The relatively recent emergence of ToLDeV (within the past 20 years), together with the relatively high degree of negative selection on begomovirus coding regions (76, 77) and the estimated mutation rates for these viruses (10⁻³ to 10⁻⁴ substitutions/site/year) (78, 79), suggests that the high level of genetic diversity in the ToLDeV genotypes was due to mutation and recombination. Thus, many of the nucleotide differences in the divergent region were from mutations that occurred prior to the recombination events. However, random mutations would not explain the different diversity values and evolutionary constraints identified in the overlapping sequences of the C1 and C4 genes, which encode the conserved Rep and less-conserved C4 proteins, respectively. The genetic analysis revealed that variation in the C4 protein was achieved through mutations that did not alter the Rep protein, whereas mutations that altered both proteins were rare (Fig. 4A and B). This finding was supported by SNAP and Bayesian analyses, which showed that positions in the 3′ end of the C4 gene, which were under adaptive evolution (positive selection), were under purifying selection in the overlapping portion of the C1 gene. This explains how convergent evolution in AC4 genes of NW bipartite begomoviruses can generate AC4/C4 proteins with functional similarity to C4 counterparts in OW monopartite begomoviruses while maintaining the more conserved Rep protein sequence. This strategy, which allows for maximizing the viral genome size and maintaining differential rates of mutation in overlapping genes, is used by a range of animal and plant-infecting viruses (44).

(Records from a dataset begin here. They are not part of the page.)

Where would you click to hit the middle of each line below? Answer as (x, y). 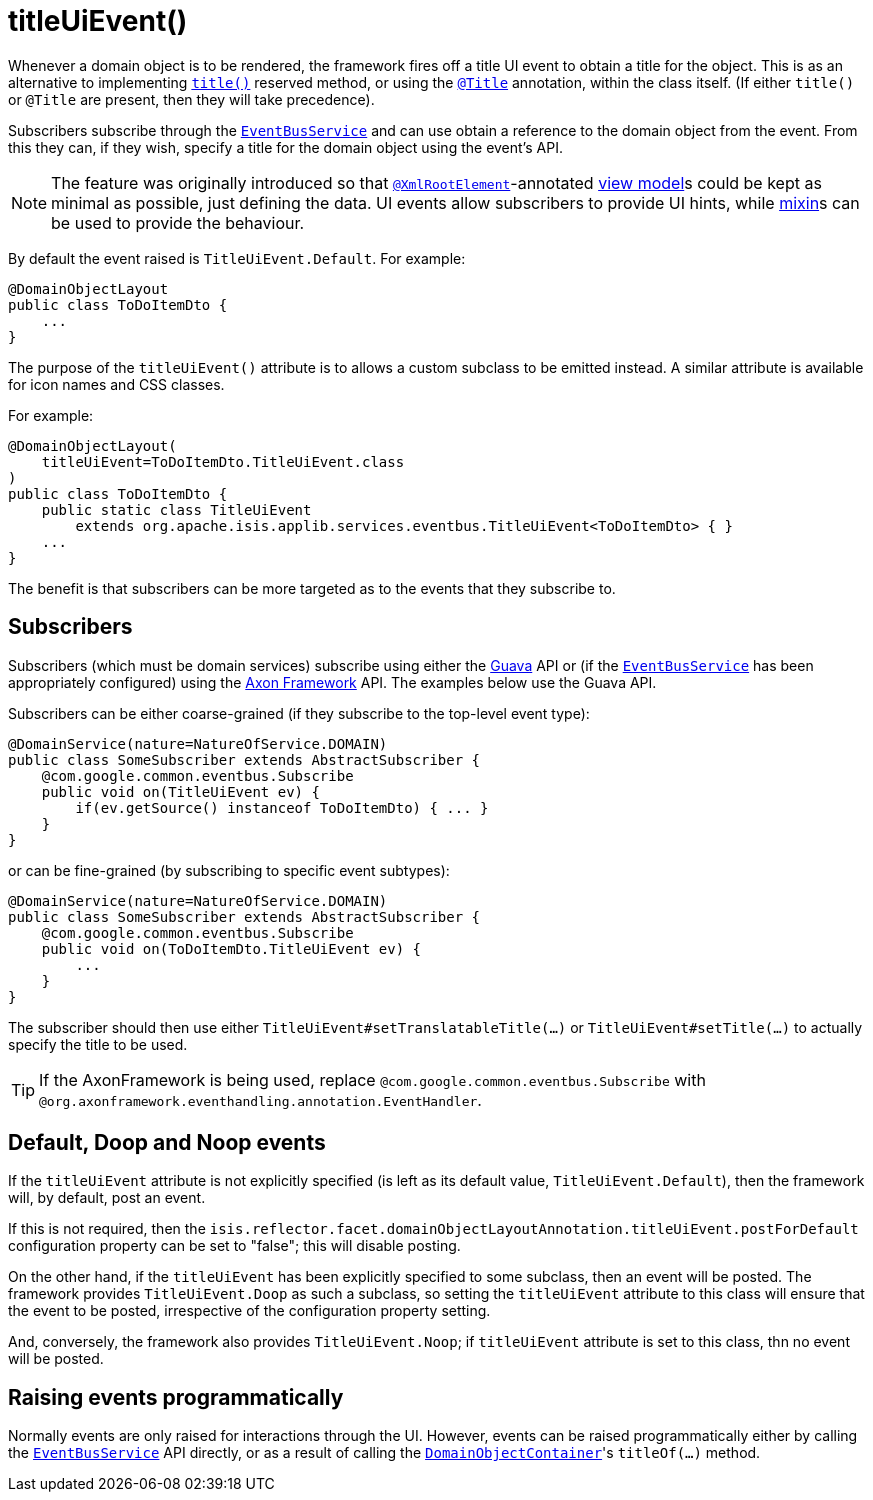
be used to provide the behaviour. (178, 222)
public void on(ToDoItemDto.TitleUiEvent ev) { (231, 948)
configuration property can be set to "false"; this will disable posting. (234, 1246)
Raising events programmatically (176, 1397)
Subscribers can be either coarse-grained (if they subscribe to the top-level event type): (299, 713)
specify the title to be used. (98, 1044)
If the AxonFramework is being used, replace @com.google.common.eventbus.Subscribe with (372, 1079)
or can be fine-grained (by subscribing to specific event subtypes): (229, 870)
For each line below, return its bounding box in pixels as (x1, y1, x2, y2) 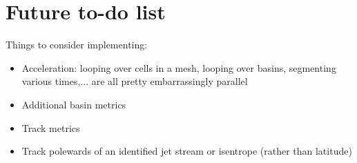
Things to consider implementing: (6, 37, 148, 52)
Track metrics (21, 120, 80, 135)
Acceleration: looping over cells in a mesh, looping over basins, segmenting (21, 60, 336, 75)
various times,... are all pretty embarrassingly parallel (21, 74, 248, 88)
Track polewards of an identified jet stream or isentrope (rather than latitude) (21, 144, 352, 158)
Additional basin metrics (21, 97, 126, 111)
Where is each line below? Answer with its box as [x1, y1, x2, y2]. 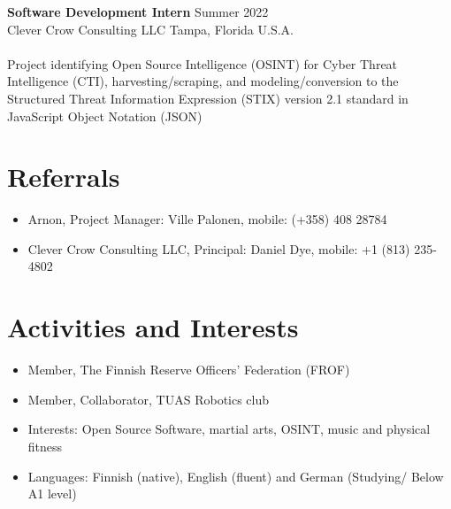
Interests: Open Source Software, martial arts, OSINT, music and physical [27, 420, 431, 438]
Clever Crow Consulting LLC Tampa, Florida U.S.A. [7, 19, 294, 38]
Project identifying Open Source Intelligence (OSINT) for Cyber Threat [7, 54, 398, 73]
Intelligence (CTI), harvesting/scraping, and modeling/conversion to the [7, 72, 399, 90]
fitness [27, 436, 63, 455]
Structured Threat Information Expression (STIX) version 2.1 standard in [7, 89, 409, 107]
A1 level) [27, 484, 77, 503]
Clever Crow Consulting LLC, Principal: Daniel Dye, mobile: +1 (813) [27, 239, 410, 258]
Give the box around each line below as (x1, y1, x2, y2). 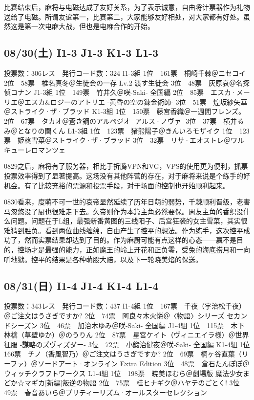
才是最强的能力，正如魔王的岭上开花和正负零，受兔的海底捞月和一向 (31, 244, 250, 255)
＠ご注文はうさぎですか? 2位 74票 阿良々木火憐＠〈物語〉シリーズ (4, 311, 225, 321)
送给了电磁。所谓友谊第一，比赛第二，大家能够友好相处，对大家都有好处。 (4, 11, 243, 22)
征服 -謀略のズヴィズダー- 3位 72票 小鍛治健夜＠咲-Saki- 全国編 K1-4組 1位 (4, 339, 250, 349)
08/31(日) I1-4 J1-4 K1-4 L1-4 (4, 278, 159, 293)
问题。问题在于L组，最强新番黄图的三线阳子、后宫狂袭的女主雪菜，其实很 (10, 216, 248, 226)
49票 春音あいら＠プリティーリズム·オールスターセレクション (4, 387, 208, 397)
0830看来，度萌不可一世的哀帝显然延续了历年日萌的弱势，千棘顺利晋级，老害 (4, 197, 250, 207)
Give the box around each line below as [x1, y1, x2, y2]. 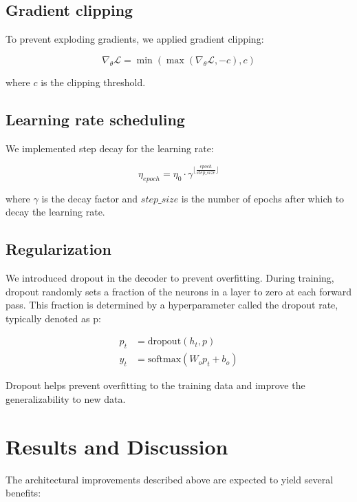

The emergence of an indigenous NW monopartite begomovirus is a new evolutionary direction and another example of the remarkable genetic flexibility of these viruses and their capacity to exploit niches in agricultural ecosystems. Definitive evidence that ToLDeV is a bone fide NW monopartite begomovirus came from the characterization of the viral genome and biological properties, and the completion of Koch's postulates for ToLCD. It will be interesting to identify the progenitor(s) of the ToLDeV genotypes and to further investigate the function(s) of the viral gene products. The finding that the Ty-1 gene confers resistance to ToLDeV and the identification of a time of year when virus and whitefly incidence are low can be used to develop an integrated pest management strategy for ToLCD (10).